= Work request =
Every record below should be written out exactly; pictures stay out.

··· Data for analysis

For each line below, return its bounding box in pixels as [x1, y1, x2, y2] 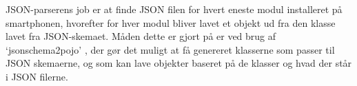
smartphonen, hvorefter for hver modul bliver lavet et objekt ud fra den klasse [6, 15, 336, 30]
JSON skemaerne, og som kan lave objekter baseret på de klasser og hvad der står [6, 56, 352, 70]
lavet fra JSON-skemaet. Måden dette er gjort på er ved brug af [6, 29, 276, 43]
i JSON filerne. [6, 69, 68, 83]
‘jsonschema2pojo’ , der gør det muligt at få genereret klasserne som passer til [6, 42, 335, 56]
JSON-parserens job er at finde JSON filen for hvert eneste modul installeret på [6, 2, 343, 16]

······

= Finished exercise =
For each line below, return its bounding box in pixels as [x1, y1, x2, y2] 
smartphonen, hvorefter for hver modul bliver lavet et objekt ud fra den klasse [6, 15, 336, 30]
JSON skemaerne, og som kan lave objekter baseret på de klasser og hvad der står [6, 56, 352, 70]
lavet fra JSON-skemaet. Måden dette er gjort på er ved brug af [6, 29, 276, 43]
i JSON filerne. [6, 69, 68, 83]
‘jsonschema2pojo’ , der gør det muligt at få genereret klasserne som passer til [6, 42, 335, 56]
JSON-parserens job er at finde JSON filen for hvert eneste modul installeret på [6, 2, 343, 16]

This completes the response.